The assumptions here are clear: the “aestheticized” (art) is not “authentic,” but always already supplementary, added on to the “core of authentic practice.” It is also supplementary, —perhaps even antithetical—to “concrete social struggles.” Isn’t this just the flip side of the right’s view of art: that art is inauthentic and supplementary and politically suspect? The doctrinaire right contends that politics has no place in art, while the doctrinaire left contends that art has no place in politics. Both takes are culturally restrictive and historically inaccurate.

The idea that the more transformed or “aestheticized” an image is, the less “authentic” or politically valuable it becomes, is one that needs to be seriously questioned. Why can’t beauty be a call to action? The unsupported and careless use of “aestheticization” to condemn artists who deal with politically charged subjects recalls Brecht’s statement that “the ‘right thinking’ people among us, whom Stalin in another context distinguishes from creative people, have a habit of spell-binding our minds with certain words used in an extremely arbitrary sense.”

To represent is to aestheticize; that is, to transform. It presents a vast field of choices but it does not include the choice not to transform, not to change or alter whatever is being represented. It cannot be a pure process, in practice. This goes for photography as much as for any other means of representation. But this is no reason to back away from the process. The aesthetic is not objective and is not reducible to quantitative scientific terms. Quantity can only measure physical phenomena, and is misapplied in aesthetics, which often deals with what is not there, imagining things into existence. To become legible to others, these imaginings must be socially and culturally encoded. That is aesthetizication.

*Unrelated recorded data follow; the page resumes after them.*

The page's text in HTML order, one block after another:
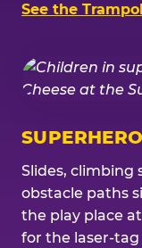
See the
Slides, climbing
obstacle paths
the play place
for the laser-tag
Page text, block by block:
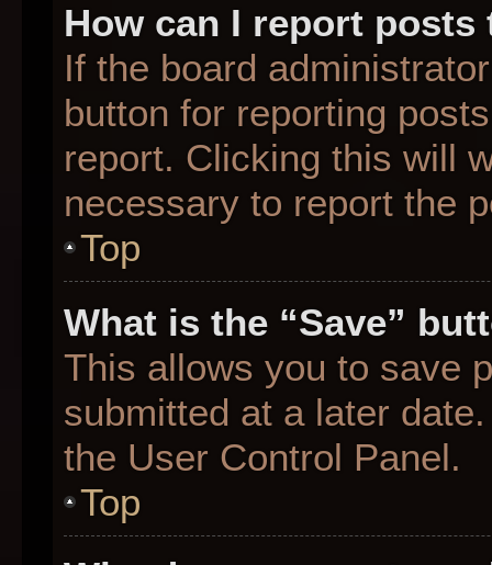
How can I report posts
If the board
button for reporting
report. Clicking this will
necessary to report the
Top
What is the “Save”
This allows you to save
submitted at a later
the User Control Panel.
Top
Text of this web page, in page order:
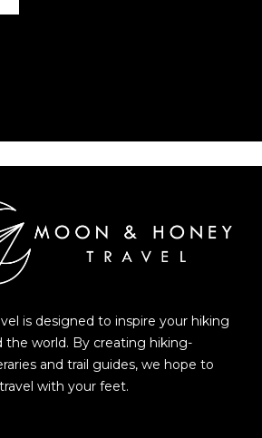
is designed to inspire your hiking
the world. By creating hiking-
and trail guides, we hope to
with your feet.
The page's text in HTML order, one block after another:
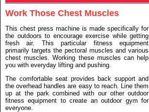
Work Those Chest Muscles
This chest press machine is made specifically for
the outdoors to encourage exercise while getting
fresh air. This particular fitness equipment
primarily targets the pectoral muscles and various
chest muscles. Working these muscles can help
you with everyday lifting and pushing.
The comfortable seat provides back support and
the overhead handles are easy to reach. Line them
up at the park combined with our other outdoor
fitness equipment to create an outdoor gym for
everyone.
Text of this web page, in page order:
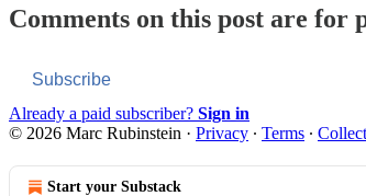
Comments on this post are for
Subscribe
Already a paid subscriber? Sign in
© 2026 Marc Rubinstein · Privacy ∙ Terms ∙
Start your Substack
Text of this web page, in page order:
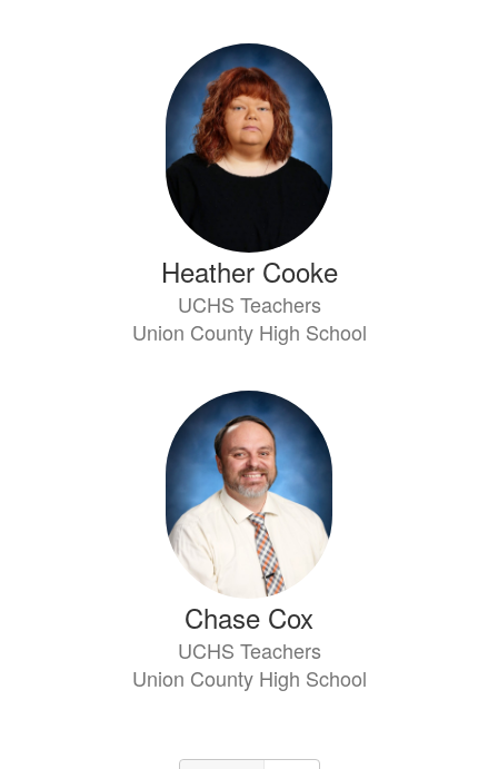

When Benjamin wrote that “the tendency of a work of literature can be politically correct only if it is also correct in the literary sense,” he meant that the way something is made (its poetics) is political. Carried over into photography, that might mean that being politically correct doesn’t signify much unless the work is also visually and conceptually compelling, or rather that these two things are not mutually exclusive, nor even separate. To be compelling, there must be tension in the work; if everything has been decided beforehand, there will be no tension and no compulsion to the work. In the latter kind of imagery, the viewer’s choice is reduced to acceptance or rejection of the “message,” without becoming involved in a more complex response. Such images may work as propaganda (the effectiveness of which is quantitatively measurable), but they will not work at other points on the spectrum of communication.

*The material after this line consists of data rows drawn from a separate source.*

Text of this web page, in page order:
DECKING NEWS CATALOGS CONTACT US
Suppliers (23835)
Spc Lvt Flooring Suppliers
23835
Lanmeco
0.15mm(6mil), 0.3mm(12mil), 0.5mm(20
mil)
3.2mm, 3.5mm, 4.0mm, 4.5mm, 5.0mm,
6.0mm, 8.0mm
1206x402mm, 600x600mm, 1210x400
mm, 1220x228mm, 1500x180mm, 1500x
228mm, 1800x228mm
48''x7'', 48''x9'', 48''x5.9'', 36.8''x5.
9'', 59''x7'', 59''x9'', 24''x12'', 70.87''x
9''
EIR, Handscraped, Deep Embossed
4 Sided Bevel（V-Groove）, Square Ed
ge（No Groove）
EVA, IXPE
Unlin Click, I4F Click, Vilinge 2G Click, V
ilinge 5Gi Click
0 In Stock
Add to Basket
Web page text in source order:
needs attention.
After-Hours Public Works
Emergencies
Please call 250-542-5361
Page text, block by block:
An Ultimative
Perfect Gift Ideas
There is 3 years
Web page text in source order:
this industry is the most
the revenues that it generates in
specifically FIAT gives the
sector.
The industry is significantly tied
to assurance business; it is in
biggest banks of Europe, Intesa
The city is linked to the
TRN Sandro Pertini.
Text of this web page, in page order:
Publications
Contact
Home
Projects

Aestheticization is one of the ways that disparate peoples recognize themselves in one another. Photographs by themselves certainly cannot tell “the whole truth”—they are always only instants. What they do most persistently is to register the relation of photographer to subject—the distance from one to another—and this understanding is a profoundly important political process, as Marx himself suggested: “Let us suppose that we had carried out production as human beings.... Our products would be so many mirrors in which we saw reflected our essential nature.”